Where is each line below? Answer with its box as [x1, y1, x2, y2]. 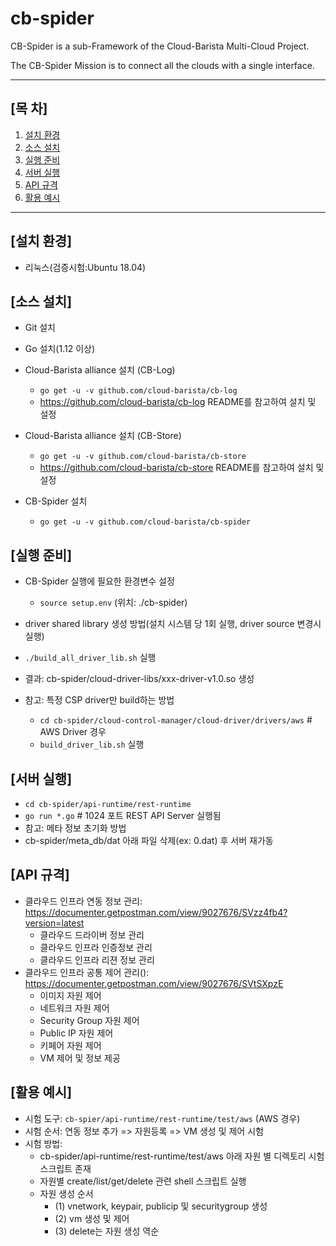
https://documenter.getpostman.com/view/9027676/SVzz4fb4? [24, 906, 288, 918]
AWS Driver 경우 [39, 726, 107, 738]
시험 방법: [24, 1137, 63, 1149]
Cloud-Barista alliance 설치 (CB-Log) [24, 364, 176, 376]
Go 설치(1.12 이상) [24, 343, 95, 355]
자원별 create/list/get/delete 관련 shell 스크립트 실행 [39, 1175, 247, 1187]
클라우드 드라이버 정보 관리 [39, 928, 145, 941]
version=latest [24, 917, 85, 929]
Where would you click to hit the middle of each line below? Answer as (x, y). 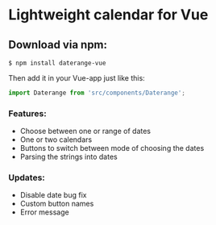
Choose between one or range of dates (85, 131)
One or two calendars (56, 140)
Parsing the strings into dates (69, 157)
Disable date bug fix (53, 195)
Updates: (27, 177)
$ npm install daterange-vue (57, 63)
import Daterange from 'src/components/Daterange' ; (97, 93)
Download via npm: (58, 45)
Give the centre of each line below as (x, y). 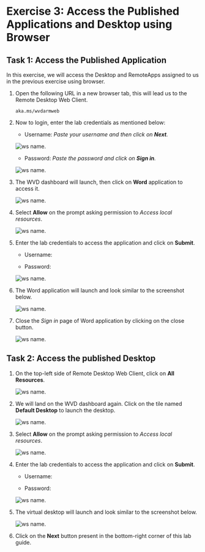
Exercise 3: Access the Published (93, 11)
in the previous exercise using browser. (56, 81)
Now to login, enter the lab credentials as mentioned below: (90, 122)
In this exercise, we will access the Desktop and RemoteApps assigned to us (102, 75)
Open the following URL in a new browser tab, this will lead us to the (101, 93)
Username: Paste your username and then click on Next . (96, 134)
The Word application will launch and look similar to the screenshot (100, 290)
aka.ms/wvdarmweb (37, 111)
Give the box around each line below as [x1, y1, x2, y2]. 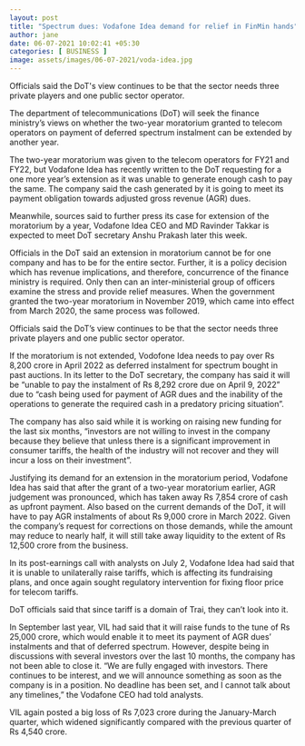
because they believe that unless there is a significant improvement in [9, 435, 271, 446]
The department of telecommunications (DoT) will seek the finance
______________________________
TASK TO CARRY OUT. Your reply should restate the data above word for word and contain no pictures.

EXERCISE ANSWER.
Where is each line below? Answer with its box as [x1, y1, x2, y2]. 
https://documenter.getpostman.com/view/9027676/SVzz4fb4? [24, 906, 288, 918]
AWS Driver 경우 [39, 726, 107, 738]
시험 방법: [24, 1137, 63, 1149]
Cloud-Barista alliance 설치 (CB-Log) [24, 364, 176, 376]
Go 설치(1.12 이상) [24, 343, 95, 355]
자원별 create/list/get/delete 관련 shell 스크립트 실행 [39, 1175, 247, 1187]
클라우드 드라이버 정보 관리 [39, 928, 145, 941]
version=latest [24, 917, 85, 929]
Where would you click to hit the middle of each line below? Answer as (x, y). 
Choose between one or range of dates (85, 131)
One or two calendars (56, 140)
Parsing the strings into dates (69, 157)
Disable date bug fix (53, 195)
Updates: (27, 177)
$ npm install daterange-vue (57, 63)
import Daterange from 'src/components/Daterange' ; (97, 93)
Download via npm: (58, 45)
Give the centre of each line below as (x, y). 
Exercise 3: Access the Published (93, 11)
in the previous exercise using browser. (56, 81)
Now to login, enter the lab credentials as mentioned below: (90, 122)
In this exercise, we will access the Desktop and RemoteApps assigned to us (102, 75)
Open the following URL in a new browser tab, this will lead us to the (101, 93)
Username: Paste your username and then click on Next . (96, 134)
The Word application will launch and look similar to the screenshot (100, 290)
aka.ms/wvdarmweb (37, 111)
Give the box around each line below as [x1, y1, x2, y2]. 
because they believe that unless there is a significant improvement in [9, 435, 271, 446]
The department of telecommunications (DoT) will seek the finance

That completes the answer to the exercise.